- Problem to work on
A faithful copy of every entry is the goal; keep the images out of it.

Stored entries
+ + + + +

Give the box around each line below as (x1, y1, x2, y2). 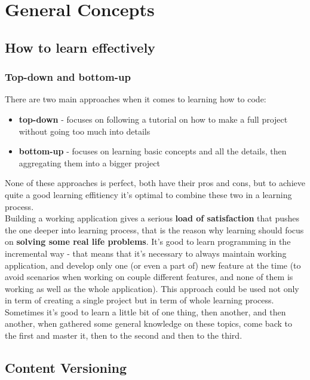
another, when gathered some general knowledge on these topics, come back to (5, 317, 292, 330)
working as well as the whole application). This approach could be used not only (5, 282, 299, 294)
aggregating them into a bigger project (19, 156, 160, 169)
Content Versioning (5, 358, 127, 377)
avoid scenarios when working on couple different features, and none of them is (5, 270, 293, 283)
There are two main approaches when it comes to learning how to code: (5, 93, 266, 105)
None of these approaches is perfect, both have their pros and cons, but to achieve (5, 177, 305, 189)
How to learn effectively (5, 38, 155, 56)
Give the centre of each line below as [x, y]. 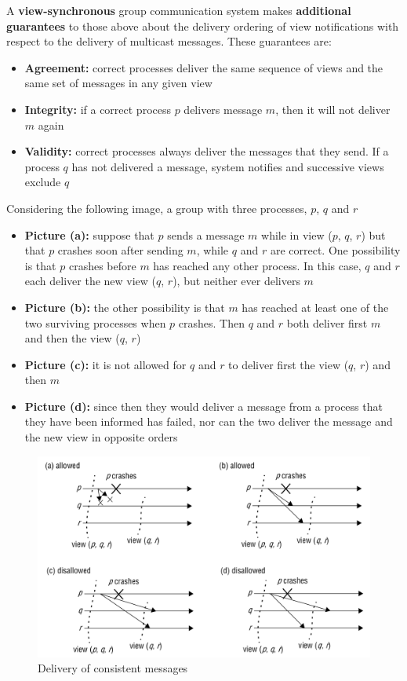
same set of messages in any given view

+ + + + +

- Task result
Give the box around each line below as (x1, y1, x2, y2). 
another, when gathered some general knowledge on these topics, come back to (5, 317, 292, 330)
working as well as the whole application). This approach could be used not only (5, 282, 299, 294)
aggregating them into a bigger project (19, 156, 160, 169)
Content Versioning (5, 358, 127, 377)
avoid scenarios when working on couple different features, and none of them is (5, 270, 293, 283)
There are two main approaches when it comes to learning how to code: (5, 93, 266, 105)
None of these approaches is perfect, both have their pros and cons, but to achieve (5, 177, 305, 189)
How to learn effectively (5, 38, 155, 56)
Give the centre of each line below as [x, y]. 
same set of messages in any given view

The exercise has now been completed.